Copies of all lines that contain "yaitu" are needed; take them from the data below.

Given records:

········

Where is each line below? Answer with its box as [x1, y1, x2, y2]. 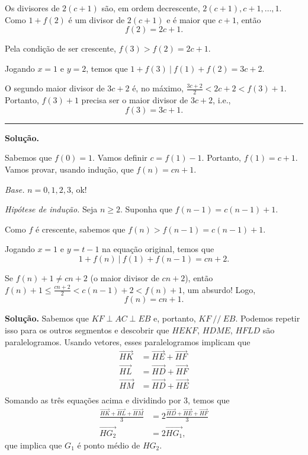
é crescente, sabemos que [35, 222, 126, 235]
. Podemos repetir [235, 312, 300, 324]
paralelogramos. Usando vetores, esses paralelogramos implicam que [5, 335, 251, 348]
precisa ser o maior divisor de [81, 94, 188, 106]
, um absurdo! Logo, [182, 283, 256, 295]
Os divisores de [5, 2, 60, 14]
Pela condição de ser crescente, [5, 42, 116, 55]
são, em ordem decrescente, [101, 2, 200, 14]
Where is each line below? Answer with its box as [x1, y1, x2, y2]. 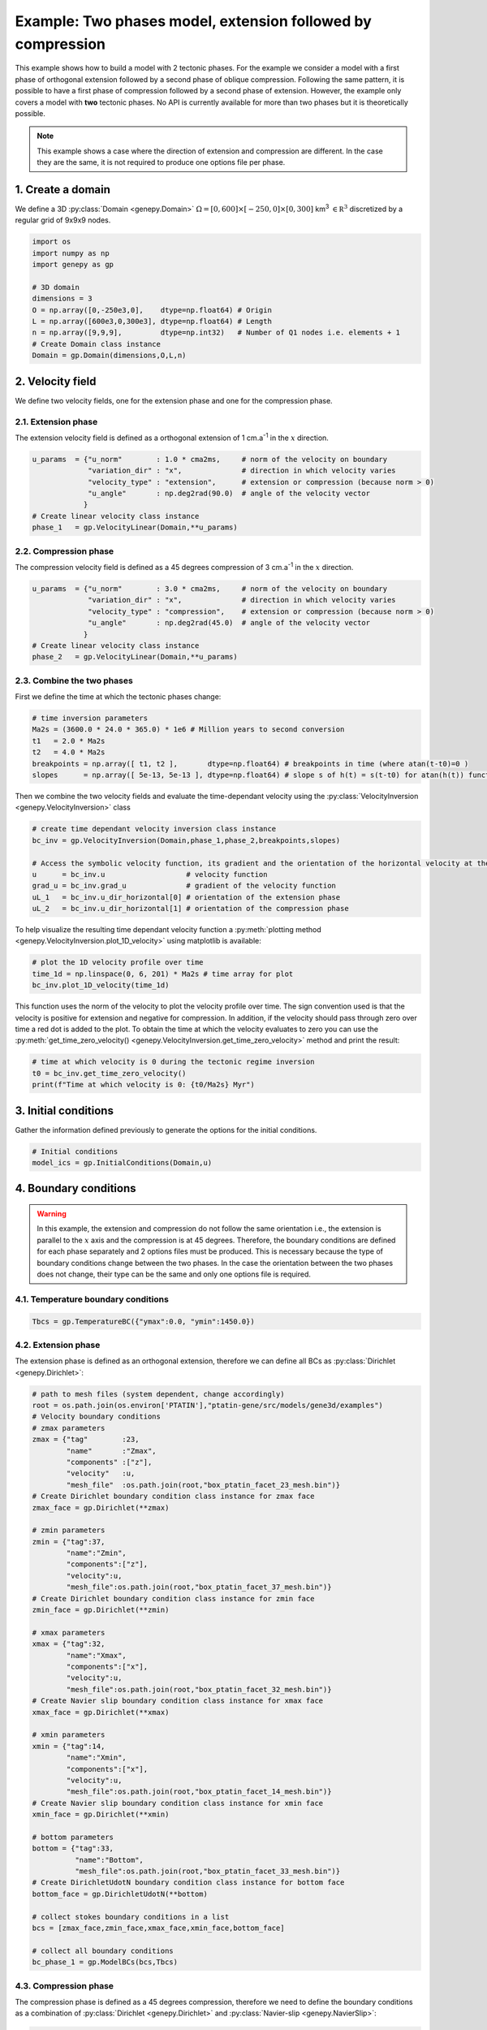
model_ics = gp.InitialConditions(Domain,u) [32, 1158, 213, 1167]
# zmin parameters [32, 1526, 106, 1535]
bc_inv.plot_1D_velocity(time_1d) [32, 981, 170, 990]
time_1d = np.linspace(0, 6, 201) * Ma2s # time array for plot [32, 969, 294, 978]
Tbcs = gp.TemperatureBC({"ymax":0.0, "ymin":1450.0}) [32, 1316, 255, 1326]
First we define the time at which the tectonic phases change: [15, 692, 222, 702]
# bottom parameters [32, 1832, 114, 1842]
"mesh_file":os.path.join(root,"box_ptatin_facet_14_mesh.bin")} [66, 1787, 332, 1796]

········

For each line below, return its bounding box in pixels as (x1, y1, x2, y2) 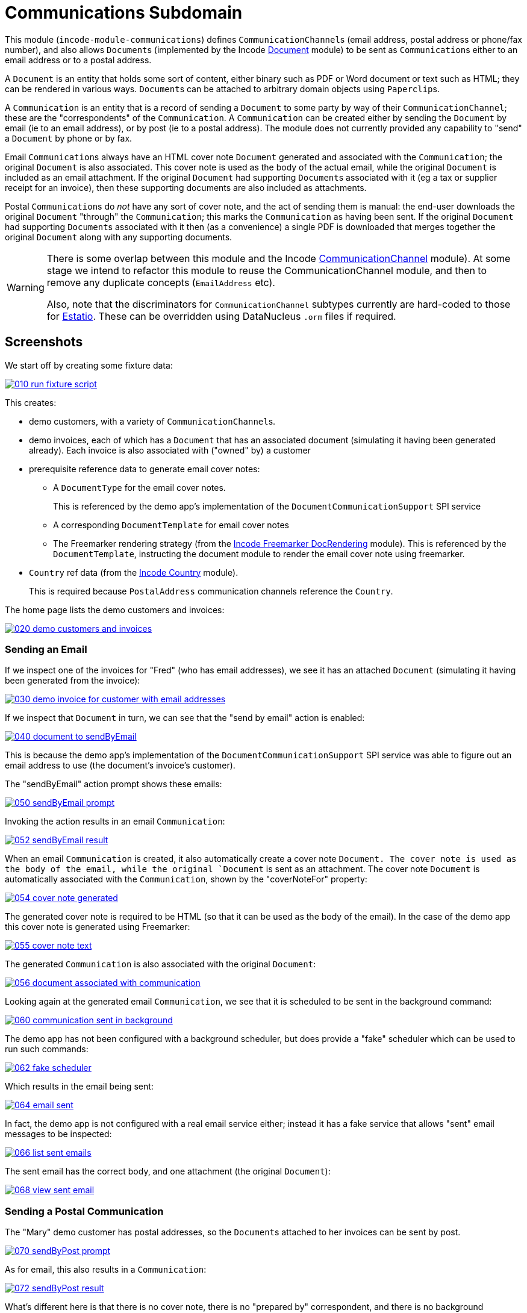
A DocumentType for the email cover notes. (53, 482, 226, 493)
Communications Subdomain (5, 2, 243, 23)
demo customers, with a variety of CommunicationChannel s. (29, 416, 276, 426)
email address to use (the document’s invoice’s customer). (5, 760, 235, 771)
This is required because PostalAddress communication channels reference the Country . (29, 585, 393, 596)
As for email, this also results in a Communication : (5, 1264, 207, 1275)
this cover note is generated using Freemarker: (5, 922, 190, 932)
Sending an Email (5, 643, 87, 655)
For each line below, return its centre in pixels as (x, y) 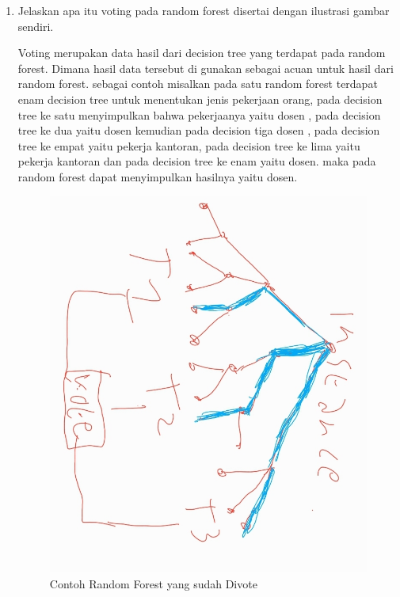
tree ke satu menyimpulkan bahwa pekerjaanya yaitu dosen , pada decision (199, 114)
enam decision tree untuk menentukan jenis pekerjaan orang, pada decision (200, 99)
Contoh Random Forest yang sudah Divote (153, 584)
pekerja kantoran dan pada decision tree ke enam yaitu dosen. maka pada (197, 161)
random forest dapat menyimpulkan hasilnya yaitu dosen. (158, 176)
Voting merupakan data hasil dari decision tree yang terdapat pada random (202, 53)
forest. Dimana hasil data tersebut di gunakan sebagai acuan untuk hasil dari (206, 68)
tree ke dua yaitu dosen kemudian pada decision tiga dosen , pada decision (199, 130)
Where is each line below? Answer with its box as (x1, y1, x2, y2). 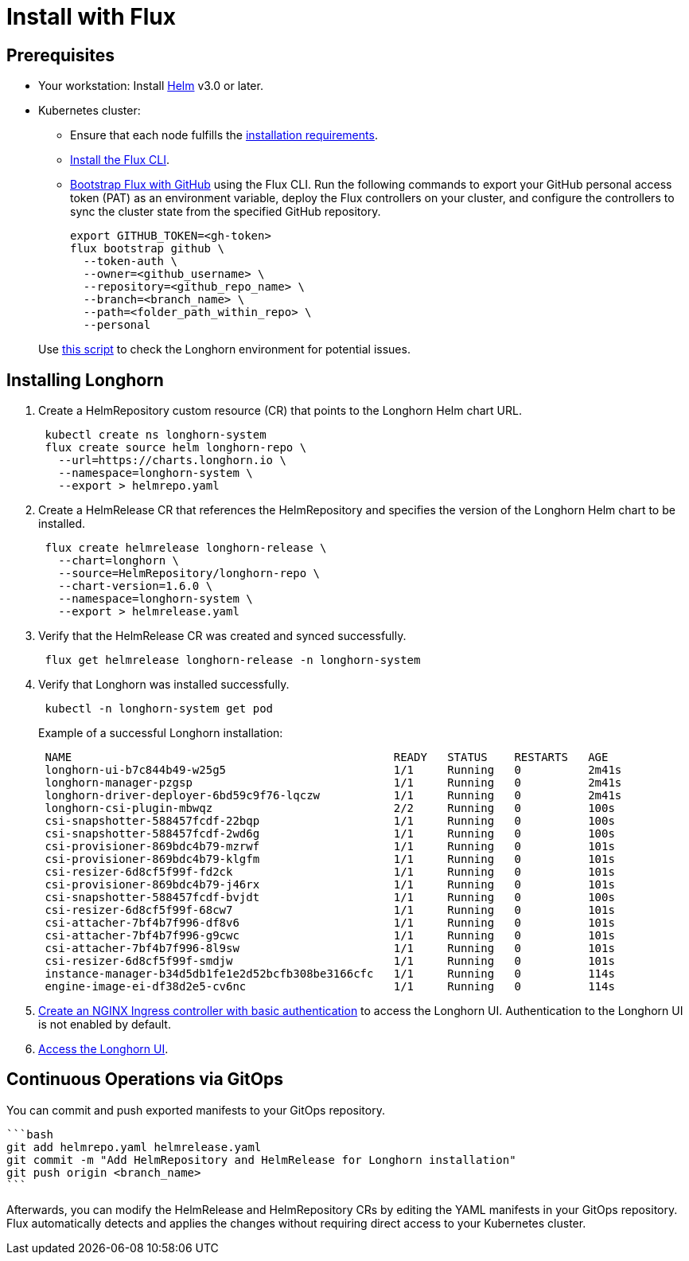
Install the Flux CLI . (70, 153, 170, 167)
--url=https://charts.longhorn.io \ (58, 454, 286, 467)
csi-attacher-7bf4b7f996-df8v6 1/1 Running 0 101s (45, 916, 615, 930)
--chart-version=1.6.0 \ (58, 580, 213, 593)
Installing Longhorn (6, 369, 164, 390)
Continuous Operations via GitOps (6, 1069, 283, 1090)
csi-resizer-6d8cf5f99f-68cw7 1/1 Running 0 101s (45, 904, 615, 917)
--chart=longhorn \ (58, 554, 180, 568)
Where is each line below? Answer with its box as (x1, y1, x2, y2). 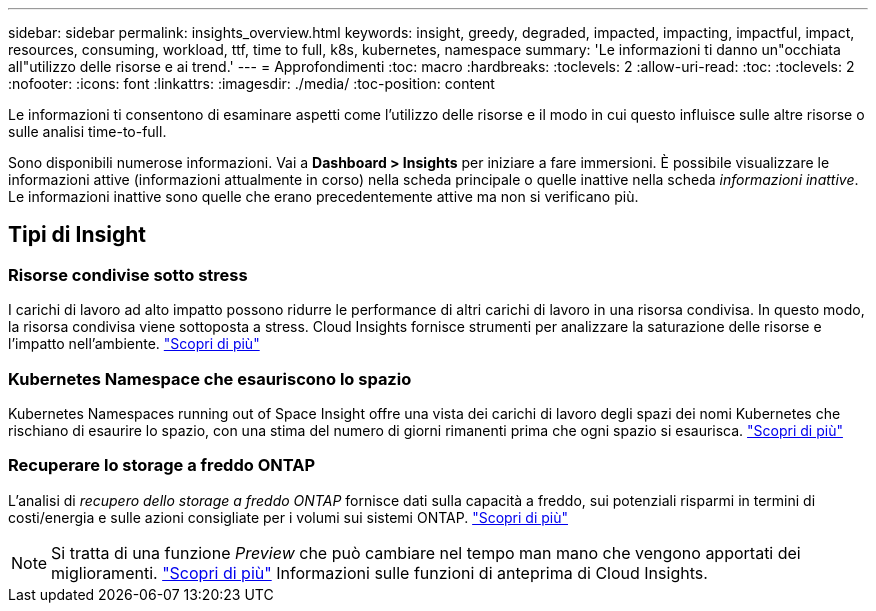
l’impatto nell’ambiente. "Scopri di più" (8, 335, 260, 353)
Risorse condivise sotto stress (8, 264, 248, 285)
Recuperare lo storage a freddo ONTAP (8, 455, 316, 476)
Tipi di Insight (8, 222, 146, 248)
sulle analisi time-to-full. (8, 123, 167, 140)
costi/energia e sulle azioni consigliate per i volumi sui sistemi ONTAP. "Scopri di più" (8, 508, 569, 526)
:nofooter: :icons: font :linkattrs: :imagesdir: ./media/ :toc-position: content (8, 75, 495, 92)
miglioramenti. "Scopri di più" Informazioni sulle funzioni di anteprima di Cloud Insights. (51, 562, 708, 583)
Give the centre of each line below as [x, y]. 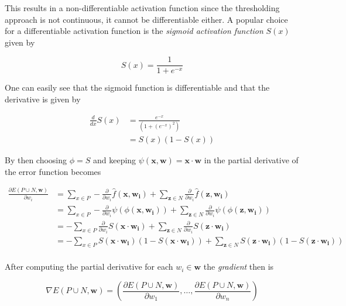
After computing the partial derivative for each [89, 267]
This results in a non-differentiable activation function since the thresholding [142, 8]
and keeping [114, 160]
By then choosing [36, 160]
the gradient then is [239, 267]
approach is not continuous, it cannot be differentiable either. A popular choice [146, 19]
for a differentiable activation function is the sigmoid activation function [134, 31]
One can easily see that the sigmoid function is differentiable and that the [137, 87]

········

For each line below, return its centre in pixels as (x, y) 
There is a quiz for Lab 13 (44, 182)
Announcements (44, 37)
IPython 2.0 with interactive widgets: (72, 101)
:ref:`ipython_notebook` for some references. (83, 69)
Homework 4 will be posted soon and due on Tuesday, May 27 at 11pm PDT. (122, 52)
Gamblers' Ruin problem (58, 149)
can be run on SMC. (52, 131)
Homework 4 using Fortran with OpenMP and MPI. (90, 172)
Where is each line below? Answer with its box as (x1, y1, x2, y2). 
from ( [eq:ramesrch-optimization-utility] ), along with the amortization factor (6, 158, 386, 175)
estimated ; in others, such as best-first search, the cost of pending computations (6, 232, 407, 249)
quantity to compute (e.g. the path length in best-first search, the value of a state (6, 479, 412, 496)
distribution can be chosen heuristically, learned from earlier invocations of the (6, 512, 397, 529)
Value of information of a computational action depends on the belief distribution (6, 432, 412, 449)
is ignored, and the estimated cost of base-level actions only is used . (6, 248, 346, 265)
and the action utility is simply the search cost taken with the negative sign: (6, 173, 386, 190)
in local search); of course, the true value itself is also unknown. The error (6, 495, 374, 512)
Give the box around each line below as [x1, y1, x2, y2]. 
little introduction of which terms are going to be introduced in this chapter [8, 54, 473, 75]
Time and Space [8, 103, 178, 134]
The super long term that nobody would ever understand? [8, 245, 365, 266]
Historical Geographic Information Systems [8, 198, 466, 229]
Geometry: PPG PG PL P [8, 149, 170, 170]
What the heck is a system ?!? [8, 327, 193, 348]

········

Your solution:
tree ke satu menyimpulkan bahwa pekerjaanya yaitu dosen , pada decision (199, 114)
pekerja kantoran dan pada decision tree ke enam yaitu dosen. maka pada (197, 161)
random forest dapat menyimpulkan hasilnya yaitu dosen. (158, 176)
tree ke dua yaitu dosen kemudian pada decision tiga dosen , pada decision (199, 130)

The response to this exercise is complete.